Es tentador sugerir que esa apuesta se parece mucho a la del náufrago que mete lo que escribe en una botella y tira la botella al mar, y proponer que todo escritor es en el fondo ese náufrago, que espera que del otro lado alguien abra esa botella. Pero me gusta más la figura que usa Ricardo Piglia (y que me indica, charlando sobre esto, mi amiga Antonia García Castro) a cierta altura del primer tomo de Los diarios de Emilio Renzi, cuando compara al narrador con un trapecista que se lanza al vacío y, después de dar dos saltos mortales en el aire, atrapa las manos de su compañero. Eso es narrar, escribe Piglia: “tirarse al vacío y confiar en que algún lector lo sostendrá en el aire”. (Por cierto: Al comienzo del canto IV de La Odisea, el joven Telémaco, que llevaba unos quinientos versos navegando en procura de noticias sobre la suerte de su padre, llega a los dominios del gran Menelao, a quien encuentra celebrando, con toda su corte, las bodas de su hija. El clima era de felicidad, de alegría, de fiesta: había comida y bebida, “un aedo divino cantaba tañendo su gran lira”, y –atención– “un par de payasos hacían cabriolas”. O, en otra traducción: “dos volatineros pirueteaban al son de la melodía”. Piruetear, hacer cabriolas: es extremadamente sugestiva la presencia, en este relato –que compone, con La Ilíada, la primera obra escrita, la primera pirueta, de la literatura occidental– de estos dos payasos voladores dando vueltas por el aire a la espera, cada uno, de que el otro los agarre de las manos.) Escribir, entonces, es como apostar o como lanzarse al vacío, sin saber si del otro lado (un “otro lado” que hay que imaginar en otro lugar y en otro tiempo), si en el lugar de la “cierta ausencia” en el que el escritor está obligado a imaginar –a esperar– a su lector, habrá en efecto alguien apostado para justificar ese salto, ese gesto, con su lectura.

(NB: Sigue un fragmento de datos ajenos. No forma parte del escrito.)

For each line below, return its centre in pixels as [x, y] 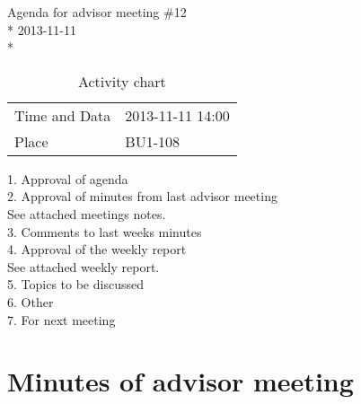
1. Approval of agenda [68, 178]
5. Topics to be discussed [75, 284]
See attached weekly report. [84, 266]
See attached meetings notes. [87, 213]
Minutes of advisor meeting [180, 381]
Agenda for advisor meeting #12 [97, 12]
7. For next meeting [62, 319]
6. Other [31, 301]
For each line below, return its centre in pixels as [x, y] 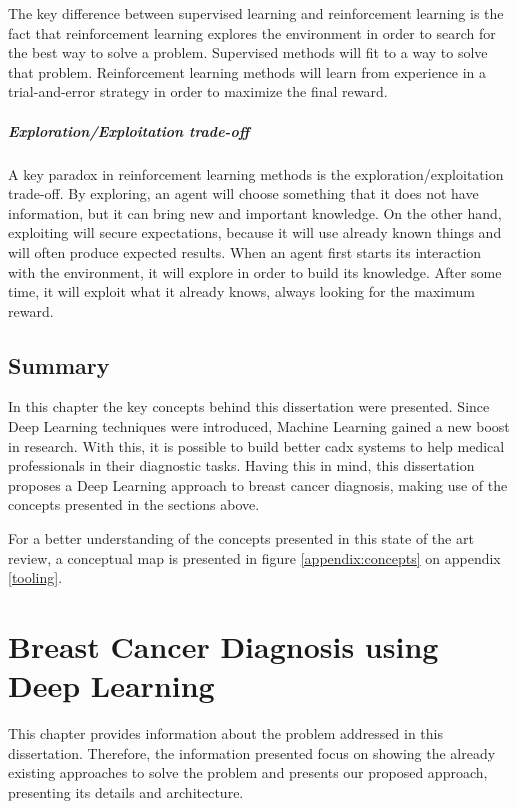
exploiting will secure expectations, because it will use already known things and [255, 232]
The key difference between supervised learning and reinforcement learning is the [256, 13]
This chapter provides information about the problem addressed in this [226, 733]
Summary [59, 364]
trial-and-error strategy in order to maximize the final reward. [198, 91]
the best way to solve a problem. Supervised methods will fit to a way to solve [248, 52]
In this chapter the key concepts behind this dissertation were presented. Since [249, 406]
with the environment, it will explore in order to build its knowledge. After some [255, 271]
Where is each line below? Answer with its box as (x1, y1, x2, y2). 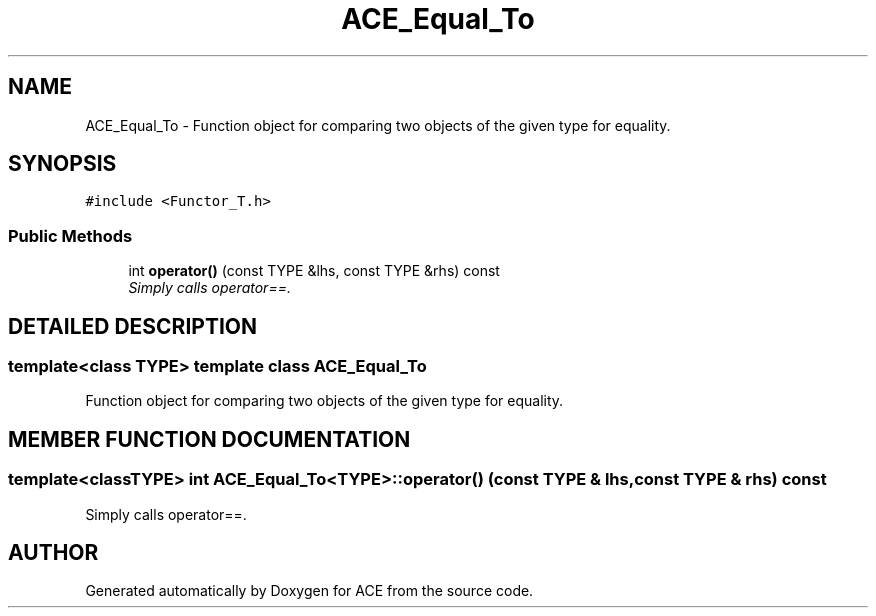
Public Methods (8, 225, 133, 246)
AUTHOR (8, 540, 99, 566)
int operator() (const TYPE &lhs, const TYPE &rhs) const (128, 262, 500, 280)
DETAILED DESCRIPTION (8, 313, 258, 339)
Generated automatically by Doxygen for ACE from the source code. (85, 582, 534, 600)
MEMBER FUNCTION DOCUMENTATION (8, 426, 411, 452)
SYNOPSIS (8, 151, 117, 177)
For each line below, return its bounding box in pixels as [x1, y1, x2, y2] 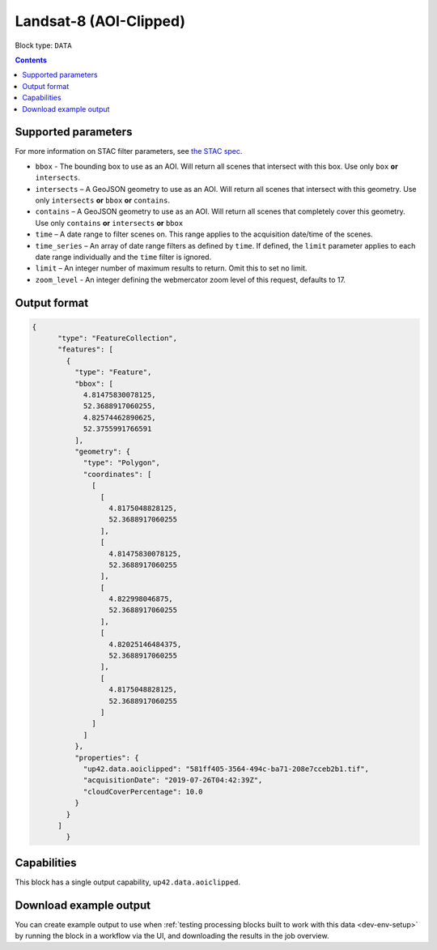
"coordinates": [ [83, 470, 152, 479]
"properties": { [74, 753, 139, 762]
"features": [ [57, 345, 113, 354]
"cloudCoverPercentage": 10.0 [83, 786, 203, 796]
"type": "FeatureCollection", [57, 334, 178, 343]
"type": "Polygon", [83, 458, 161, 467]
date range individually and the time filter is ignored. [35, 252, 212, 262]
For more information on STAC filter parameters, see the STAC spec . [15, 147, 243, 156]
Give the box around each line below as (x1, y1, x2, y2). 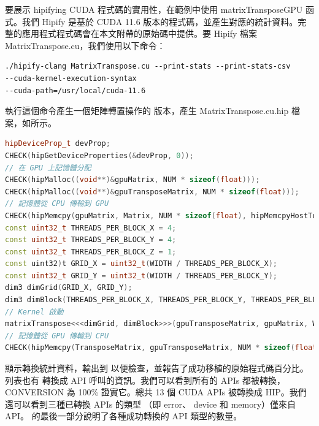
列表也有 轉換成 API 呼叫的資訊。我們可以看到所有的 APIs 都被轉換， (5, 373, 286, 386)
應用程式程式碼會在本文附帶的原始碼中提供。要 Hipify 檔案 (21, 27, 258, 40)
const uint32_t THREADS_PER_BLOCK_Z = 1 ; (5, 247, 177, 256)
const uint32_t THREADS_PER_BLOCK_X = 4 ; (5, 223, 177, 232)
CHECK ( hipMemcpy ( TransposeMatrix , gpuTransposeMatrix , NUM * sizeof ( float (5, 343, 317, 352)
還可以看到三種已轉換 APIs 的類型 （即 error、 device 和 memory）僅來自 (5, 397, 296, 410)
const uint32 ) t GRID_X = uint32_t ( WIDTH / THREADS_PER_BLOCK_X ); (5, 259, 277, 268)
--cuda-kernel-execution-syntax (5, 74, 137, 83)

Esta figura, sonoramente derrideana, de la “cierta ausencia” en la que hay que suponer o sospechar al otro del acto de escribir (en la que, para ponernos a escribir, debemos suponer o sospechar al otro de esa escritura que emprendemos) es la que da el tono del tipo de comunidad que este libro nos invita a imaginar. Que es una comunidad política, entonces, justo porque no es un dato de la realidad sino una apuesta de la imaginación. Martínez Olguín insiste, en lengua heideggeriana, en que esta comunidad es menos del orden de lo óntico que del orden de lo ontológico, pero ya que recién citamos a Derrida podemos hacernos los graciosos y agregar nosotros, repitiendo uno de los conocidos juegos de palabras del autor de De la grammatologie y de Spectres de Marx, que el saber que puede saber sobre ese orden es en realidad menos una onto-logie que una hanto-logie: menos un saber sobre el ser de las cosas que un saber sobre el no ser (mejor: sobre el ser-no-siendo) de los espectros. De lo que ya fue pero no deja de insistir aun después de ya haber sido, pero también, y acaso sobre todo (y acaso sobre todo en este libro, y acaso sobre todo –me gustaría sugerir– en este tiempo de catástrofe planetaria que vivimos, que nos exige poner en discusión, en una amplia conversación entre todos los hombres y mujeres de la Tierra, las condiciones mismas para la vida humana en el planeta), de lo que, no siendo todavía, no deja sin embargo de anunciarse todo el tiempo como posibilidad, como promesa o como proyecto. Me gusta leer la cabriola de este libro como una apuesta a favor de ese proyecto: el de construir, bajo la forma de una conversación, sub especie conversationis, ese gran sujeto colectivo al que vale la pena seguir dando el bello nombre de humanidad.